Alternatively, the longer lifespans and potentially lower cancer mortality rates of ancient breeds could be due to lower levels of inbreeding arising from less stringent selective breeding over longer periods, although there is no evidence for this [13,43]. In addition, lower levels of inbreeding would not explain the smaller litter sizes (lower fertility) of ancient breeds.

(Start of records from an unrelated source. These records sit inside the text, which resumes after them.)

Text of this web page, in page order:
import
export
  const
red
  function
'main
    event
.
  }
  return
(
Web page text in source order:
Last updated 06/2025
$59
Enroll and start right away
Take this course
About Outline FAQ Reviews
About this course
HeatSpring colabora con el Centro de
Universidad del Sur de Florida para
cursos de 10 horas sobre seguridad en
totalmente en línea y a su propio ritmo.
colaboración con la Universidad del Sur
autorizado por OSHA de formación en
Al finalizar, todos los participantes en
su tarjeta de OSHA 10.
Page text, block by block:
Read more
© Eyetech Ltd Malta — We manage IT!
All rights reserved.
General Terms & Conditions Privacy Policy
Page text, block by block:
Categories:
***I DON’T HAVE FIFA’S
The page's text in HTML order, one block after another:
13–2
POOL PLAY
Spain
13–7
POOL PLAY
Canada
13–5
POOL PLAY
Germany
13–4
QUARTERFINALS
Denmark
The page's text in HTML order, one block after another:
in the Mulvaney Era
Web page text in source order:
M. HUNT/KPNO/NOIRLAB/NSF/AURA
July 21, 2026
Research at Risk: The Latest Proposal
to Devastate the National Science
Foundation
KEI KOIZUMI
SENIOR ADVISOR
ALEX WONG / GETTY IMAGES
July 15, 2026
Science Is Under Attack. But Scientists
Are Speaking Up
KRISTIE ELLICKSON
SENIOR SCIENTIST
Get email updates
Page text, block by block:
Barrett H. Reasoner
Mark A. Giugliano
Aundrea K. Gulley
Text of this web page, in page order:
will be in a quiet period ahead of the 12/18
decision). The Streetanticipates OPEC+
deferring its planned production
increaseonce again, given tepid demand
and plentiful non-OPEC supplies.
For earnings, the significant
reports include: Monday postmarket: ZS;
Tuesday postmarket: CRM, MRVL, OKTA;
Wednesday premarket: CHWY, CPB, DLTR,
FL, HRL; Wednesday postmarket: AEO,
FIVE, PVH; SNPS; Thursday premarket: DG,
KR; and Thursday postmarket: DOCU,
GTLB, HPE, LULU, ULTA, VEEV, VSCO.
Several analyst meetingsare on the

Nunney [13] has analysed the relationships between cancer mortality rate and body mass and lifespan across dog breeds and concludes that the variation of cancer mortality rate is explained by a multi-stage model of carcinogenesis with four driver mutations. However, Nunney argues that there is no selection for increased cancer suppression in large breeds since selective breeding occurs at young ages but most cancer mortality occurs at old ages. Selective breeding tends to occur before age 7 yr [56], the mean lifespan of some Giant breeds (Figure 2A), but there is substantial cancer mortality at these young ages. Cancer mortality rate averaged across 82 breeds, each with $\ge$ 100 individuals sampled, increases linearly from 0.12 to 0.39 over the ages 2-7 yr, and peaks at 0.41 at 10 yr Figure 3 in [2]. Therefore, at age 6 yr, the average cancer mortality rate is 0.34, 83% of the peak rate. Since these estimates are averages over a variety of breeds, Giant breeds may be assumed to have even higher rates. In addition, although cancer mortality increases with age, the proportion of a birth cohort alive diminishes with age and thus deaths at younger ages impose stronger natural selection because younger individuals have more of their expected reproduction ahead of them [63,64]. Therefore, cancer mortality should impose significant selection on cancer suppression before age 7 yr in dogs.

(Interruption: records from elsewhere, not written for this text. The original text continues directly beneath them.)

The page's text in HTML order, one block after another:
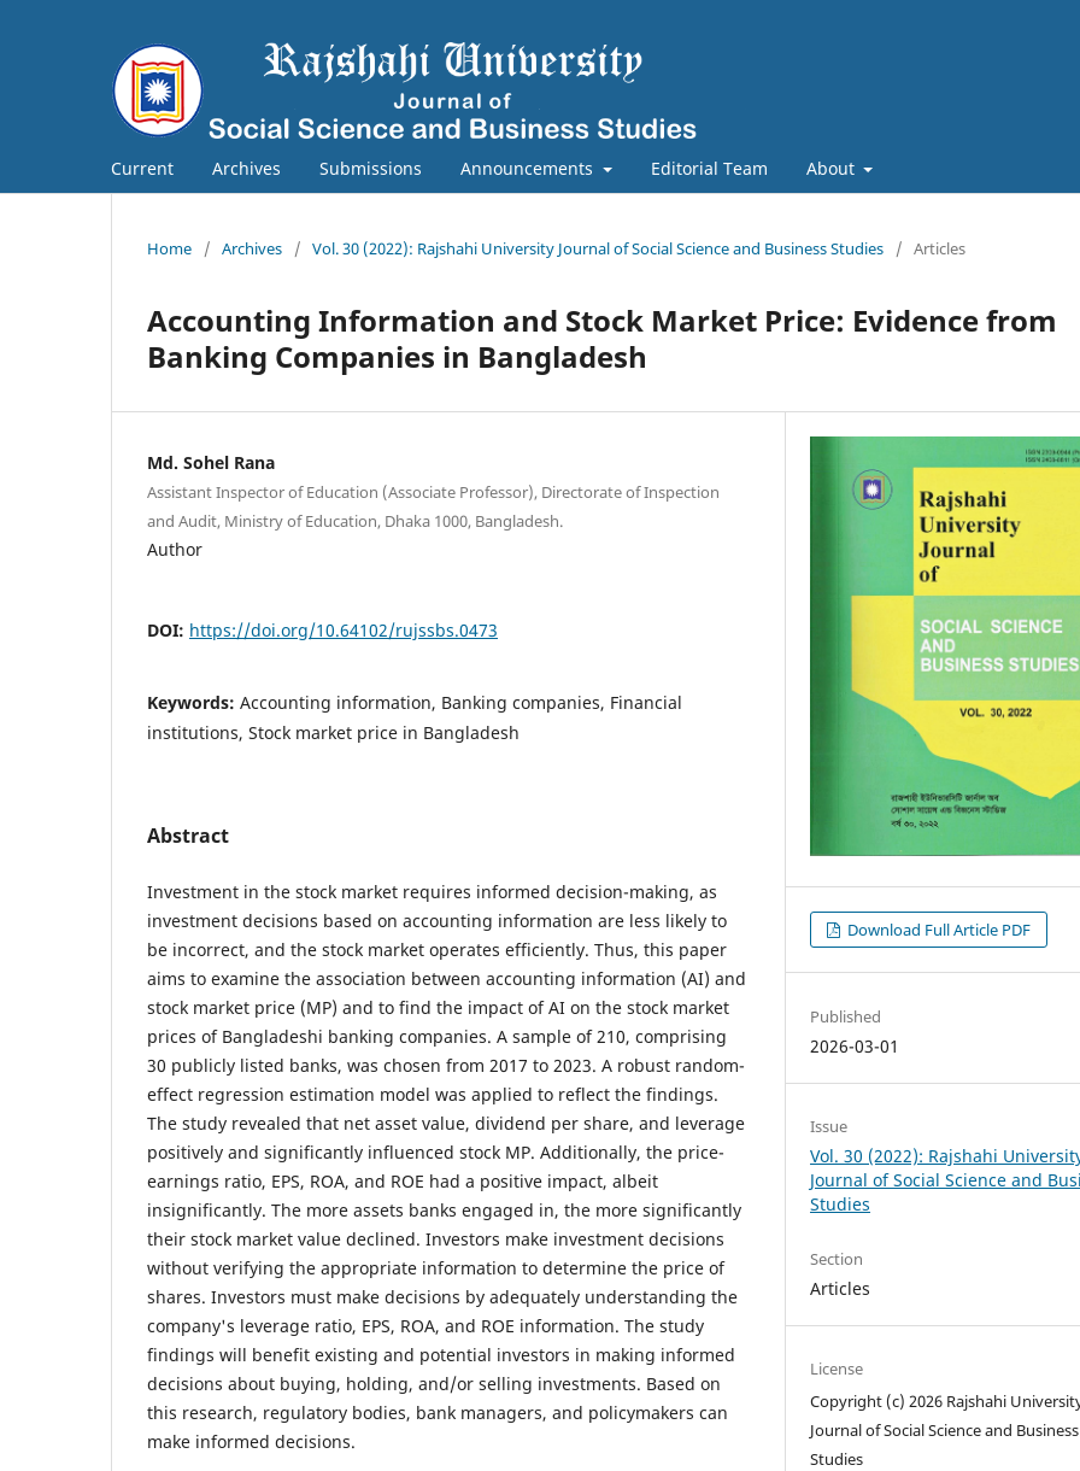
Current Archives Submissions Announcements Editorial Team About
Home / Archives / Vol. 30 (2022): Rajshahi University Journal of Social Science and Business Studies / Articles
Accounting Information and Stock Market Price: Evidence from
Banking Companies in Bangladesh
Md. Sohel Rana
Assistant Inspector of Education (Associate Professor), Directorate of Inspection
and Audit, Ministry of Education, Dhaka 1000, Bangladesh.
Author
DOI: https://doi.org/10.64102/rujssbs.0473
Keywords: Accounting information, Banking companies, Financial
institutions, Stock market price in Bangladesh
Abstract
Investment in the stock market requires informed decision-making, as
investment decisions based on accounting information are less likely to
be incorrect, and the stock market operates efficiently. Thus, this paper
aims to examine the association between accounting information (AI) and
stock market price (MP) and to find the impact of AI on the stock market
prices of Bangladeshi banking companies. A sample of 210, comprising
30 publicly listed banks, was chosen from 2017 to 2023. A robust random-
effect regression estimation model was applied to reflect the findings.
The study revealed that net asset value, dividend per share, and leverage
positively and significantly influenced stock MP. Additionally, the price-
earnings ratio, EPS, ROA, and ROE had a positive impact, albeit
insignificantly. The more assets banks engaged in, the more significantly
their stock market value declined. Investors make investment decisions
without verifying the appropriate information to determine the price of
shares. Investors must make decisions by adequately understanding the
company's leverage ratio, EPS, ROA, and ROE information. The study
findings will benefit existing and potential investors in making informed
decisions about buying, holding, and/or selling investments. Based on
this research, regulatory bodies, bank managers, and policymakers can
make informed decisions.
Download Full Article PDF
Published
2026-03-01
Issue
Vol. 30 (2022): Rajshahi
Journal of Social Science and
Studies
Section
Articles
License
Copyright (c) 2026 Rajshahi
Journal of Social Science and Business
Studies

This was investigated by compiling life tables for breed size classes using available data on probabilities of surviving from birth to age $x$ ($l_x$) [65] and mean age-specific litter sizes [56]. Age-specific fecundity rate ($m_x$) was calculated from litter sizes assuming that 82.2% of females produce only one litter per year, 17.1% produce two litters, and 0.66% produce three litters [56]. From these data, fitness, measured as expected (mean) lifetime reproductive success, is calculated as $LRS={\sum }_{x=0}^{\infty }{l}_x{m}_x$. Considering only reproduction spanning ages 2 to 6 (assuming $m_x=0$ at all other ages), the age range of consistent selective breeding [56], $LRS$ for the Giant breed size class (> 45 kg) is 36.81 (Table 1). Then, if the mortality rate of a Giant breed could be reduced through increased cancer suppression or reduced cancer susceptibility to that of a Large breed (25-45 kg), increasing its life expectance at birth from 10.6 to 12.5 years [65] and decreasing its early-age litter sizes from ~7.5 to ~7.0 [56], a Giant breed would increase its $LRS$ by 2.84 offspring (Table 1). This gives a selection coefficient of $s=2.84/36.81=0.08$, indicating moderately strong selection. With a breed effective population size of $N_e=100$ [66], greater cancer suppression would be selectively favoured because $s>\left[1/\left(2N_e\right)=0.005\right]$ [67].

).

The longer lifespans and smaller litters of ancient breeds compared to modern breeds of the same size are consistent with the prediction that ancient breeds have evolved cancer suppression closer to their optima than have modern breeds. The limited data on cancer mortality rate available for ancient breeds supports this conclusion in that cancer mortality rate increases with weight for modern breeds but not for ancient breeds. Thus, the expectation that larger breeds are more susceptible to cancer mortality because of a greater number of stem cell divisions is supported. This increased risk of cancer mortality may then select for increased cancer suppression, depending on the age distribution of risk and the fitness cost of suppression. Analysis of lifetable data for Giant breeds shows that selection for increased cancer suppression or reduced cancer susceptibility at a cost of reduced reproduction is plausible. Therefore, considering that cancer is the only cause of death that increases with breed size [1,2], it appears that the decrease in lifespan with breed size is explained by increased susceptibility to cancer and a lag in the evolution of increased cancer suppression.